> _Data for processing_

BEGIN

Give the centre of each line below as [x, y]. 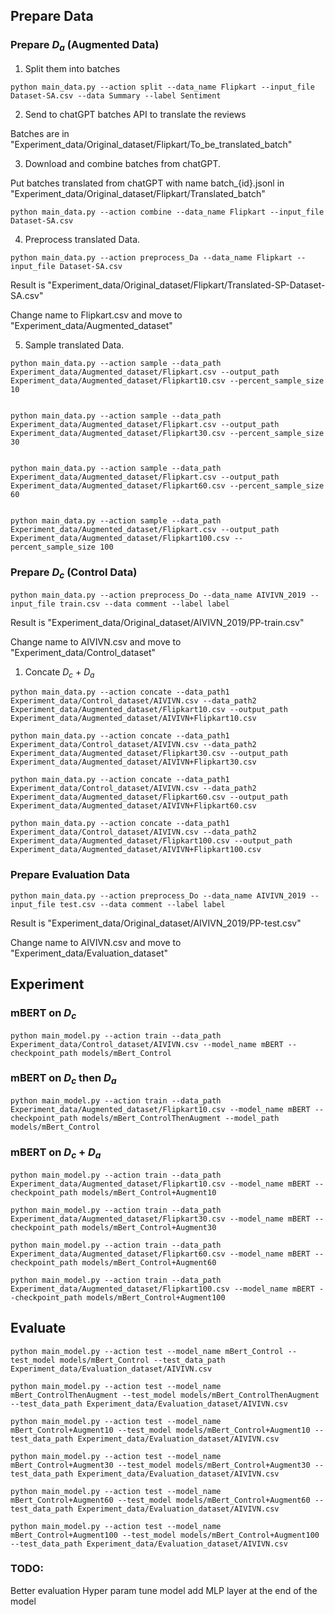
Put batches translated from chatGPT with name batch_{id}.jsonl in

END
BEGIN

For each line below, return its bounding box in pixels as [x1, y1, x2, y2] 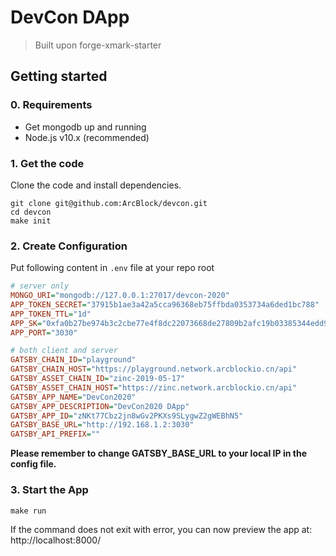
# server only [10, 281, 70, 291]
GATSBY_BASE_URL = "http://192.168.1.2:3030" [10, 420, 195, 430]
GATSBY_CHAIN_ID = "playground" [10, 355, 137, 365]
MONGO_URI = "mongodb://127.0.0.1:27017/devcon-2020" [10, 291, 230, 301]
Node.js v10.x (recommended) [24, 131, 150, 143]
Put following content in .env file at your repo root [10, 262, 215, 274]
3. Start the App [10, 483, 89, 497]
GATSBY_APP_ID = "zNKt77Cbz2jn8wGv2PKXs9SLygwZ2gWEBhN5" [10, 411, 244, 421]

END
BEGIN

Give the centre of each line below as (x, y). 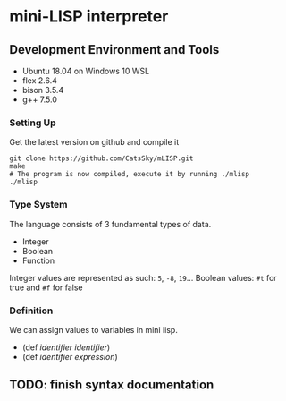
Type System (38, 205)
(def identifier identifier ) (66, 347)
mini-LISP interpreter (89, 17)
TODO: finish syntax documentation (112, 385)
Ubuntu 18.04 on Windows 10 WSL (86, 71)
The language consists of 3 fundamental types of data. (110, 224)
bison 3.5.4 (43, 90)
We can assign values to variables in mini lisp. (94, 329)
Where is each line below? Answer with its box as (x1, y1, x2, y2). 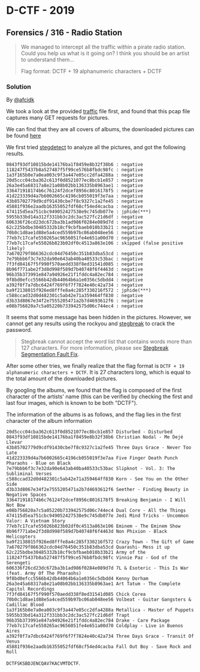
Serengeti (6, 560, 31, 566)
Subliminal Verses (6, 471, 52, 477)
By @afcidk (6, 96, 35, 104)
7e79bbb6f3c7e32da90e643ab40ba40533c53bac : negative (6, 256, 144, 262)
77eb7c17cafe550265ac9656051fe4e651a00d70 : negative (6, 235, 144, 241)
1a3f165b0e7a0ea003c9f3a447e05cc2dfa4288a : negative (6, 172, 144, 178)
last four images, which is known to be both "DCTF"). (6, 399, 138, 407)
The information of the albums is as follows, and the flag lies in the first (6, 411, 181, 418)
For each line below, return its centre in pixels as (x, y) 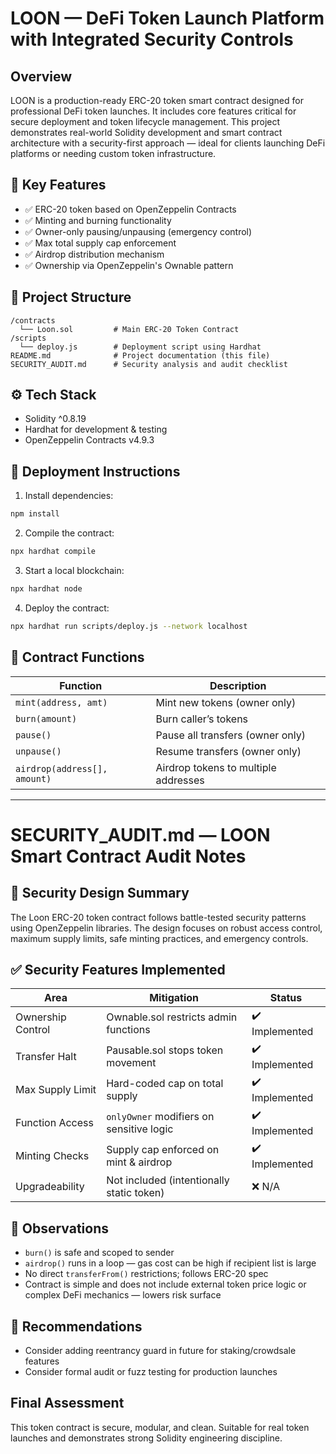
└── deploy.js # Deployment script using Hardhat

END

> _Your objective_
Across the records, count each line that holds the string "negative". Respond with the number only.

> _Expected output_
3